He wants to lay down. Well, no. He's done this for whatever his
age is, for X number of days based on those years. Therefore, when you
walk by the house, the dog goes,
that's where we go. That's the pattern. That's the habit. Has nothing to do
with him wanting to go in and lay down and
stretch, hey, we're done, Mom, Dad– whatever. Because I guarantee
you, if you walked by your house for six days
without going into your house– just do it six days. Just do it a few times. Walk up and down the
street without going back into your house. Within six days, your dog,
when you get to your house, he will not pull to
go into your house.

Because it's a new pattern. We don't just walk in here. We don't just do that. Dogs are all about patterns. All right. So yes, you can. And matter of fact for
puppies imprinting, the best time starts
in that 6-week age– starting to show him what
behaviors you want and what behaviors you don't. And again, we'll take
that to the human world. The best time to learn languages
is at your youngest age, right? All the pathways for all the
neurological things that go on in your brain– I'm
not a neuroscientist, so please don't quote me–
but those pathways stay open as a child. And you can learn language and
things that later on in life are either difficult
or impossible because those paths
are no longer open. So taking that younger puppy
at his most eager to learn and eager to please time is
the primary and the best way to insure that your dog's going
to understand what you want and create a better
relationship with them. The old, old dogs can't learn
new tricks– definitely false. Like I said a minute ago, we can
take a dog, as long as it's not something that's been an
imprinted problem, something that came from
their early years, or there's a neurological
or psychological issue with the dog.

But basic behaviors we can
change because they still learn the same way. The question already
came out I was going to touch– if
you train with food, you could never
wean away from it. Once your dog has
learned an exercise, you wean them off of the food. So training with food is
an absolutely valid way to train a dog to
learn a behavior. It's our failure to break it
up and become a variable reward that causes them not
to get away from it. We haven't made them
go to the next step. One of my favorite things that
I love to beat people up on is when they tell me, my dog
knows when they've done wrong. How many of you guys say that? Go ahead, raise your hand. Otherwise, you're lying.

You walk into the house,
and the place is destroyed.
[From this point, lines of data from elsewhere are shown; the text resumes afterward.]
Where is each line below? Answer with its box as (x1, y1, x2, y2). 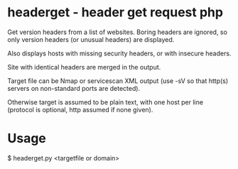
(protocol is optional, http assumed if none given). (7, 105, 153, 114)
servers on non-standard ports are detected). (7, 84, 141, 92)
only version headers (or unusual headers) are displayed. (7, 35, 175, 43)
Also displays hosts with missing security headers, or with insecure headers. (7, 49, 232, 58)
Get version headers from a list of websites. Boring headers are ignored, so (7, 28, 227, 36)
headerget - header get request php (7, 4, 224, 21)
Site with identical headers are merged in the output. (7, 62, 161, 71)
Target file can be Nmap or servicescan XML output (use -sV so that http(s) (7, 76, 229, 85)
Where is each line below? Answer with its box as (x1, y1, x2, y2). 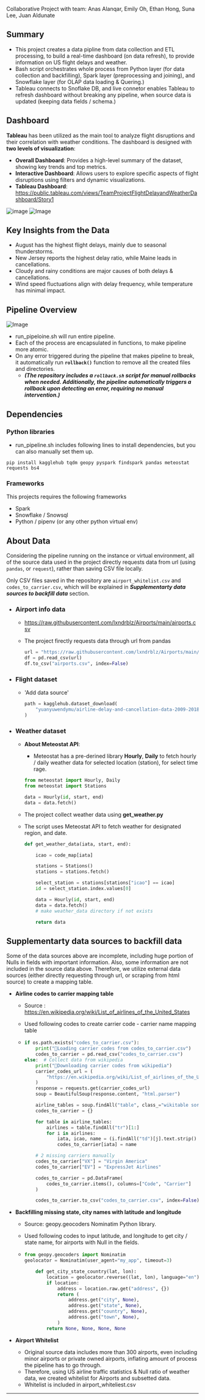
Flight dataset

And your dog goes–
I guarantee you, the first time that you
walked into your house and your house was
destroyed, he didn't do that. About the third or fourth
time, yeah, he does that. Where does our feeling of
guilt come from as humans? Morality, right? We've got this thing in our
human psyche called morality. We know right and wrong. Does a dog have morality? Because if he does, somebody
needs to talk to my dog. Because man, that guy–
it's like a prison yard in my backyard sometimes. It's terrible. So if the dog
doesn't have morals, if he doesn't know right
and wrong, if it wasn't beat into his head like we
humans do to imprint a moral code into our
being as children– if he doesn't have a moral
code, how can he be guilty? He can't.

But what he learns
is appeasement, how to turn pressure off. Escape avoidance is
the process of training that takes pressure and
turns it off by a behavior. So you walk in, he's torn
up your favorite shoes, and they're laying there in
the middle of the floor where he was sitting there
chewing them for hours. And you walk in, Fido! And he goes, what? Bad dog! And he goes, ugh, OK, I'm sorry.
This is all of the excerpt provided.